[Start of section]

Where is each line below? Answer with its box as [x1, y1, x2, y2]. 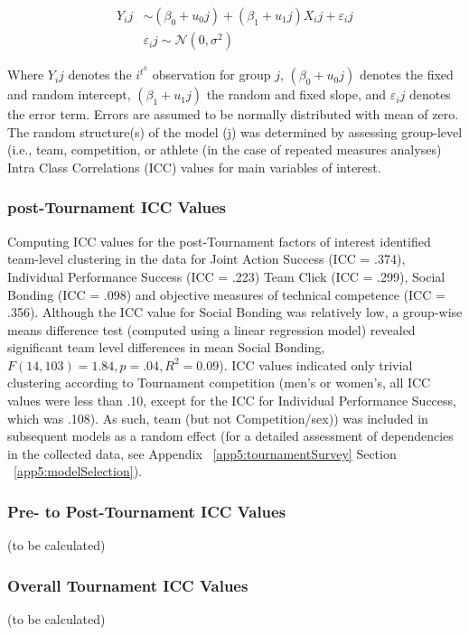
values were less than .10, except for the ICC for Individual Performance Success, [7, 391, 456, 410]
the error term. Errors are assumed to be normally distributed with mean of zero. [7, 105, 459, 124]
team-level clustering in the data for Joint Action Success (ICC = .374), [7, 249, 406, 268]
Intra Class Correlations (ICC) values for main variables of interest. [7, 157, 381, 176]
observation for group [152, 65, 271, 84]
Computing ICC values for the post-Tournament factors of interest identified [7, 231, 431, 250]
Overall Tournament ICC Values [7, 574, 249, 596]
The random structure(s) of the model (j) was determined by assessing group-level [7, 122, 463, 141]
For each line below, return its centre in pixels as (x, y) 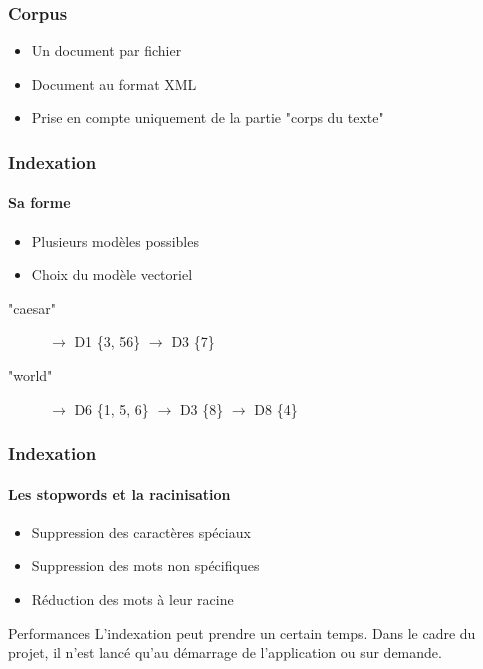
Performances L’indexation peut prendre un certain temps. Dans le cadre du (242, 632)
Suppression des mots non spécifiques (145, 565)
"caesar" (32, 307)
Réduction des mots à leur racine (132, 599)
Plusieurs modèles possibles (115, 240)
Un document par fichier (106, 50)
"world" (30, 375)
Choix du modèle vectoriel (112, 274)
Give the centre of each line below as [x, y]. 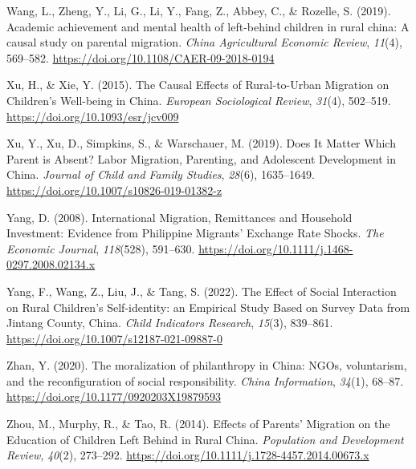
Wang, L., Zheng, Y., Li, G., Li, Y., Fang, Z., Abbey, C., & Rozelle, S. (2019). [199, 10]
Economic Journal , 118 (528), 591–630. [101, 248]
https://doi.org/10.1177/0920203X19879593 [114, 396]
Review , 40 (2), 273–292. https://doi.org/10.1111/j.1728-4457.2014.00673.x [188, 455]
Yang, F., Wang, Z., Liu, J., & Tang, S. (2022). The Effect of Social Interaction [202, 291]
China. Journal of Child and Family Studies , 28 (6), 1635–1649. [161, 174]
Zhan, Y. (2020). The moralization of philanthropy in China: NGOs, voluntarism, [207, 365]
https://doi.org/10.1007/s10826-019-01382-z [114, 190]
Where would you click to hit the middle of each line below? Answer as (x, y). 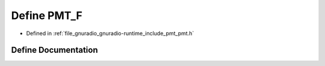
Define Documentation (54, 50)
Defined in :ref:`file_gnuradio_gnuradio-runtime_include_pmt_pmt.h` (110, 33)
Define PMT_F (47, 15)
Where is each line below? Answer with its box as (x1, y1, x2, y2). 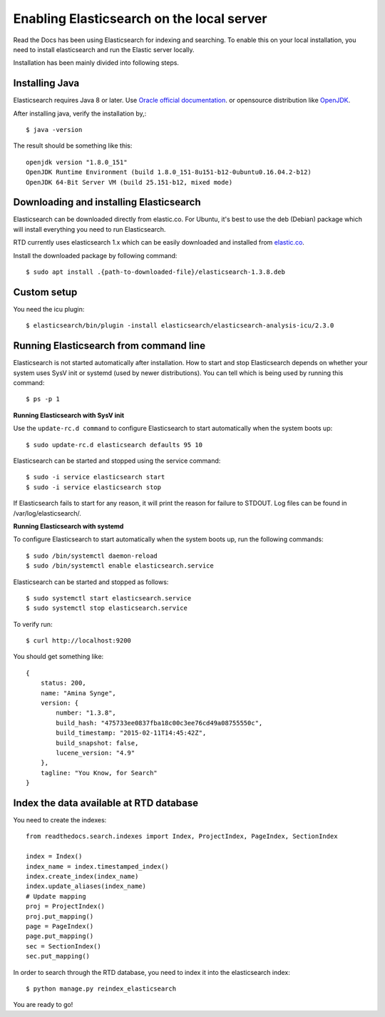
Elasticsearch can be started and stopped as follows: (13, 578, 169, 586)
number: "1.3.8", (56, 709, 117, 717)
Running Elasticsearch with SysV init (13, 411, 125, 419)
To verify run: (13, 620, 53, 628)
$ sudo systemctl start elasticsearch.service (26, 594, 192, 602)
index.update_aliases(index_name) (26, 882, 146, 891)
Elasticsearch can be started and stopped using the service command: (13, 456, 221, 465)
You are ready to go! (13, 1001, 73, 1009)
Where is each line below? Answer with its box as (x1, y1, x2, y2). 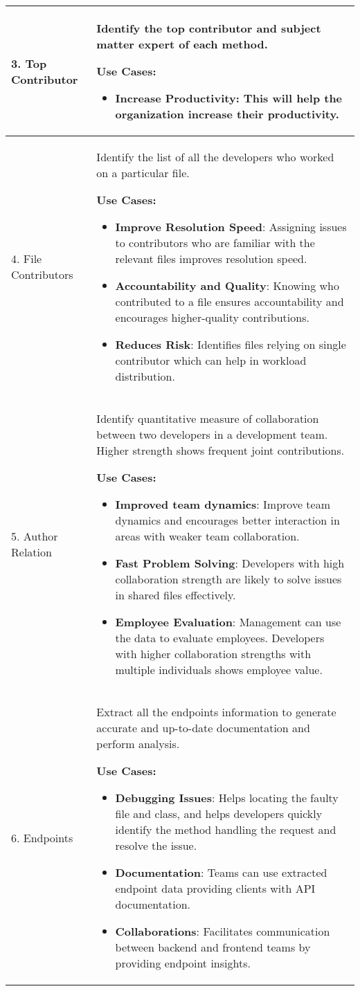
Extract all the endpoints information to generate (96, 704, 336, 720)
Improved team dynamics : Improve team (115, 496, 330, 512)
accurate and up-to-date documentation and (96, 720, 310, 736)
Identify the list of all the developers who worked (96, 149, 334, 165)
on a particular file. (96, 165, 190, 181)
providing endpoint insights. (115, 955, 251, 971)
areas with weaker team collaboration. (115, 528, 300, 544)
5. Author (11, 528, 58, 544)
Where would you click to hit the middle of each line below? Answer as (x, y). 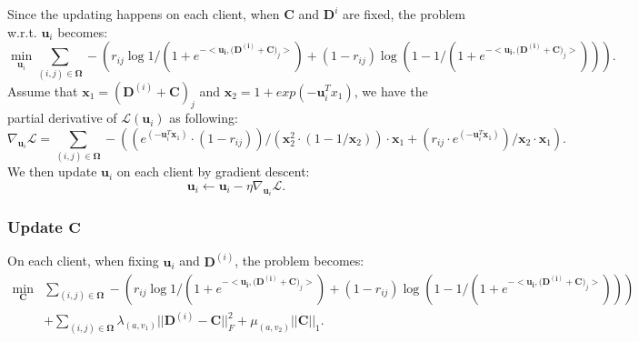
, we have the (391, 91)
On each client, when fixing (83, 261)
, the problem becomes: (300, 261)
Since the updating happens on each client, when (144, 14)
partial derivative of (62, 118)
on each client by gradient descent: (213, 171)
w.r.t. (22, 31)
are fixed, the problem (404, 14)
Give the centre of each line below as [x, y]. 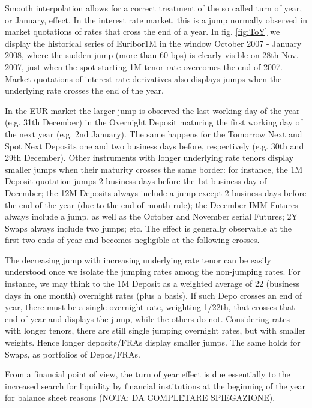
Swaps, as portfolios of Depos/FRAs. [73, 354]
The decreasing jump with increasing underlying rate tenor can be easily [138, 259]
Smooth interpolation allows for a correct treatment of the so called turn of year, [154, 8]
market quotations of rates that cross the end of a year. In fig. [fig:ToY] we [142, 31]
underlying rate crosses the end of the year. [84, 90]
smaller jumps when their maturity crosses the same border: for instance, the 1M [154, 169]
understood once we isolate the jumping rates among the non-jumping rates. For [153, 271]
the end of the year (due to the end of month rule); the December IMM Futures [151, 204]
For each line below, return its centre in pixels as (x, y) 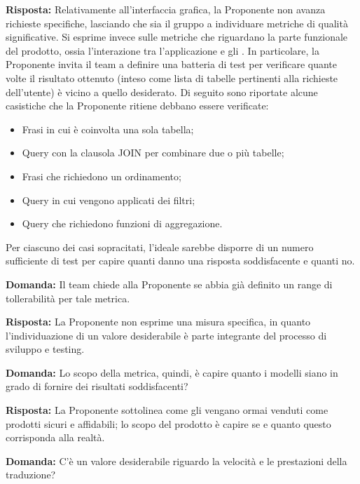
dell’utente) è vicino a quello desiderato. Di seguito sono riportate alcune (162, 92)
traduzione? (31, 475)
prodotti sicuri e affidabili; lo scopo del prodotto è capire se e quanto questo (168, 423)
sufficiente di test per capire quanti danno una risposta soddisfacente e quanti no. (180, 261)
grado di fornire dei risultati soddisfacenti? (97, 386)
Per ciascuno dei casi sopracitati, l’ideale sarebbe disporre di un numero (160, 247)
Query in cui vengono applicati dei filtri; (109, 200)
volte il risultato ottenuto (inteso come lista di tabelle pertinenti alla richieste (172, 78)

[End of section]

Where a line of the data holds "team", show that line.

* [WRITTEN SOLUTION]
team-level clustering in the data for Joint Action Success (ICC = .374), [7, 249, 406, 268]
Improved team dynamics : Improve team (115, 496, 330, 512)
areas with weaker team collaboration. (115, 528, 300, 544)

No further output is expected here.